### Directions for this task
The answer is the full listing restated exactly, without any pictures.

*** Dataset excerpts Section Begins ***

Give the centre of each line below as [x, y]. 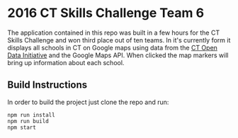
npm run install [31, 115]
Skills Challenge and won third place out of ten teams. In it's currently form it [119, 40]
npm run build [28, 121]
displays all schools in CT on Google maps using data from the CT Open [113, 47]
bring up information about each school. [66, 62]
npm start [22, 127]
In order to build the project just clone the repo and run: [88, 102]
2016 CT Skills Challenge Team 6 [106, 13]
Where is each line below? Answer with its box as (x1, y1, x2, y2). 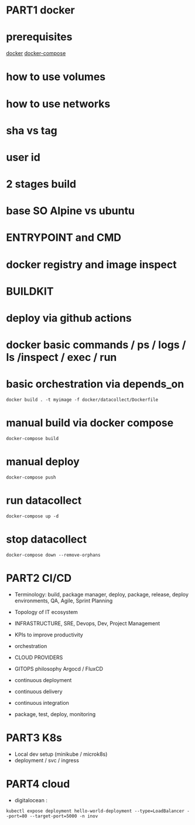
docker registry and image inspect (6, 258, 177, 271)
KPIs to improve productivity (14, 631, 83, 638)
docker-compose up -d (6, 513, 59, 519)
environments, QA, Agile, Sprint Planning (14, 597, 113, 604)
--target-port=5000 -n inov (29, 813, 98, 819)
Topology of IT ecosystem (14, 608, 78, 615)
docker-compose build (6, 436, 59, 442)
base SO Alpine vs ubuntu (6, 204, 135, 217)
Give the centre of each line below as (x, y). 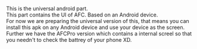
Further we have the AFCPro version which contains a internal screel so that (99, 34)
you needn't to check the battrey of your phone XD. (69, 40)
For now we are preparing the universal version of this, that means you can (98, 21)
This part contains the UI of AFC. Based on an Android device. (82, 15)
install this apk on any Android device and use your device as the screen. (96, 27)
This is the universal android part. (47, 9)
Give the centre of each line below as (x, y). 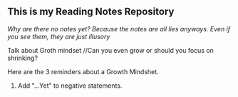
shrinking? (22, 58)
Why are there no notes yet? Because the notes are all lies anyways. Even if (119, 29)
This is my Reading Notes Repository (91, 12)
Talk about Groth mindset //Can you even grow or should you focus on (110, 50)
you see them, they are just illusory (59, 36)
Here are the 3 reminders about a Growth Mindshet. (83, 71)
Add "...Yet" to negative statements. (70, 86)
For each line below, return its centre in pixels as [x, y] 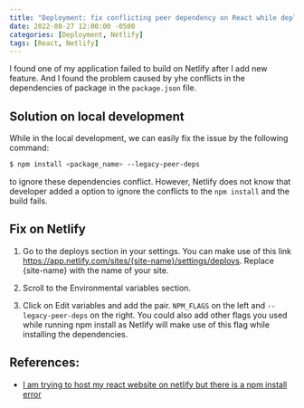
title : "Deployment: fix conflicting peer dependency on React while [143, 18]
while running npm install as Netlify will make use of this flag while [146, 324]
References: [44, 363]
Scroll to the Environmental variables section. [107, 288]
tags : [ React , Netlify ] [54, 43]
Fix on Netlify [47, 229]
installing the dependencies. [75, 334]
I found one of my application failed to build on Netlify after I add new [138, 69]
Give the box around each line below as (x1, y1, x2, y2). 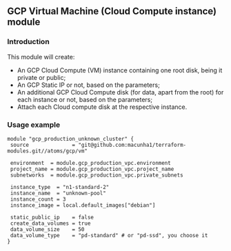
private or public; (17, 73, 66, 81)
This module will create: (7, 52, 75, 61)
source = (10, 141, 76, 148)
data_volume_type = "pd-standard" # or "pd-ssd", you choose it (10, 232, 208, 239)
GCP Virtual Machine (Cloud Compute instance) (7, 6, 217, 17)
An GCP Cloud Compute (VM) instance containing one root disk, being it (17, 66, 223, 74)
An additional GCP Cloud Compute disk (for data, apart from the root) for (17, 88, 224, 96)
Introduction (7, 37, 50, 47)
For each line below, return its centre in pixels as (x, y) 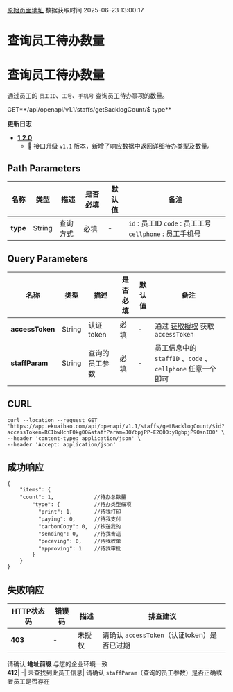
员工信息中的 (176, 348)
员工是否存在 (31, 682)
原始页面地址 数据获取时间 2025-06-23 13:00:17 (76, 10)
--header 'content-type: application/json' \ (74, 438)
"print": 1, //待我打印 (79, 512)
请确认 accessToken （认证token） (156, 635)
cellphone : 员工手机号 (164, 233)
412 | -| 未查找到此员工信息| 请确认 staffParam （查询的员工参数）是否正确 (112, 673)
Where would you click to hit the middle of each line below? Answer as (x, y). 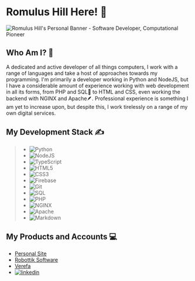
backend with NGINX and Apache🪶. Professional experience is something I (97, 98)
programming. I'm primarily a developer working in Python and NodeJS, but (97, 79)
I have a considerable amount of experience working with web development (97, 85)
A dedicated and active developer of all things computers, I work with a (92, 67)
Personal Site (30, 253)
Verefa (23, 266)
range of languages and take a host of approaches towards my (82, 73)
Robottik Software (36, 260)
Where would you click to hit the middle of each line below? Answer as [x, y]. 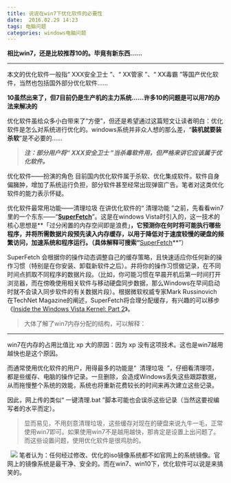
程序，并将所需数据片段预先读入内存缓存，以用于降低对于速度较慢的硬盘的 [112, 234]
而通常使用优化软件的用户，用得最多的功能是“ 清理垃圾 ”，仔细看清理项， [113, 368]
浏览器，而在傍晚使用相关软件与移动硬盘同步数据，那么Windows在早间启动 [114, 283]
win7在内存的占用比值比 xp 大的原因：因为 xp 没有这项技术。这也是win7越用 [115, 345]
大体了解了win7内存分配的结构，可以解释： [85, 324]
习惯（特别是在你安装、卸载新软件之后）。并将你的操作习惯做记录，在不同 [117, 266]
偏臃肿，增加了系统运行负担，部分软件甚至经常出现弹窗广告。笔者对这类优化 [115, 185]
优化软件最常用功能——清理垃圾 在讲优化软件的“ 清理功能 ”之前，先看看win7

*** Dataset excerpts Section Ends ***

### Answer to this problem
Give the centre of each line below as [x, y]. 
npm run install [31, 115]
Skills Challenge and won third place out of ten teams. In it's currently form it [119, 40]
npm run build [28, 121]
displays all schools in CT on Google maps using data from the CT Open [113, 47]
bring up information about each school. [66, 62]
npm start [22, 127]
In order to build the project just clone the repo and run: [88, 102]
2016 CT Skills Challenge Team 6 [106, 13]
Where is each line below? Answer with its box as (x1, y1, x2, y2). 
docker registry and image inspect (6, 258, 177, 271)
KPIs to improve productivity (14, 631, 83, 638)
docker-compose up -d (6, 513, 59, 519)
environments, QA, Agile, Sprint Planning (14, 597, 113, 604)
--target-port=5000 -n inov (29, 813, 98, 819)
Topology of IT ecosystem (14, 608, 78, 615)
docker-compose build (6, 436, 59, 442)
base SO Alpine vs ubuntu (6, 204, 135, 217)
Give the centre of each line below as (x, y). 
Further we have the AFCPro version which contains a internal screel so that (99, 34)
you needn't to check the battrey of your phone XD. (69, 40)
For now we are preparing the universal version of this, that means you can (98, 21)
This part contains the UI of AFC. Based on an Android device. (82, 15)
install this apk on any Android device and use your device as the screen. (96, 27)
This is the universal android part. (47, 9)
Give the centre of each line below as (x, y). 
shrinking? (22, 58)
Why are there no notes yet? Because the notes are all lies anyways. Even if (119, 29)
This is my Reading Notes Repository (91, 12)
Talk about Groth mindset //Can you even grow or should you focus on (110, 50)
you see them, they are just illusory (59, 36)
Here are the 3 reminders about a Growth Mindshet. (83, 71)
Add "...Yet" to negative statements. (70, 86)
For each line below, return its centre in pixels as [x, y] 
title : "Deployment: fix conflicting peer dependency on React while [143, 18]
while running npm install as Netlify will make use of this flag while [146, 324]
References: [44, 363]
Scroll to the Environmental variables section. [107, 288]
tags : [ React , Netlify ] [54, 43]
Fix on Netlify [47, 229]
installing the dependencies. [75, 334]
I found one of my application failed to build on Netlify after I add new [138, 69]
Give the box around each line below as (x1, y1, x2, y2). 
private or public; (17, 73, 66, 81)
This module will create: (7, 52, 75, 61)
source = (10, 141, 76, 148)
data_volume_type = "pd-standard" # or "pd-ssd", you choose it (10, 232, 208, 239)
GCP Virtual Machine (Cloud Compute instance) (7, 6, 217, 17)
An GCP Cloud Compute (VM) instance containing one root disk, being it (17, 66, 223, 74)
An additional GCP Cloud Compute disk (for data, apart from the root) for (17, 88, 224, 96)
Introduction (7, 37, 50, 47)
For each line below, return its centre in pixels as (x, y) 
员工信息中的 (176, 348)
员工是否存在 (31, 682)
原始页面地址 数据获取时间 2025-06-23 13:00:17 (76, 10)
--header 'content-type: application/json' \ (74, 438)
"print": 1, //待我打印 (79, 512)
请确认 accessToken （认证token） (156, 635)
cellphone : 员工手机号 (164, 233)
412 | -| 未查找到此员工信息| 请确认 staffParam （查询的员工参数）是否正确 (112, 673)
Where would you click to hit the middle of each line below? Answer as (x, y). 
backend with NGINX and Apache🪶. Professional experience is something I (97, 98)
programming. I'm primarily a developer working in Python and NodeJS, but (97, 79)
I have a considerable amount of experience working with web development (97, 85)
A dedicated and active developer of all things computers, I work with a (92, 67)
Personal Site (30, 253)
Verefa (23, 266)
range of languages and take a host of approaches towards my (82, 73)
Robottik Software (36, 260)
Where would you click to hit the middle of each line below? Answer as [x, y]. 
程序，并将所需数据片段预先读入内存缓存，以用于降低对于速度较慢的硬盘的 [112, 234]
而通常使用优化软件的用户，用得最多的功能是“ 清理垃圾 ”，仔细看清理项， [113, 368]
浏览器，而在傍晚使用相关软件与移动硬盘同步数据，那么Windows在早间启动 [114, 283]
win7在内存的占用比值比 xp 大的原因：因为 xp 没有这项技术。这也是win7越用 [115, 345]
大体了解了win7内存分配的结构，可以解释： [85, 324]
习惯（特别是在你安装、卸载新软件之后）。并将你的操作习惯做记录，在不同 [117, 266]
偏臃肿，增加了系统运行负担，部分软件甚至经常出现弹窗广告。笔者对这类优化 [115, 185]
优化软件最常用功能——清理垃圾 在讲优化软件的“ 清理功能 ”之前，先看看win7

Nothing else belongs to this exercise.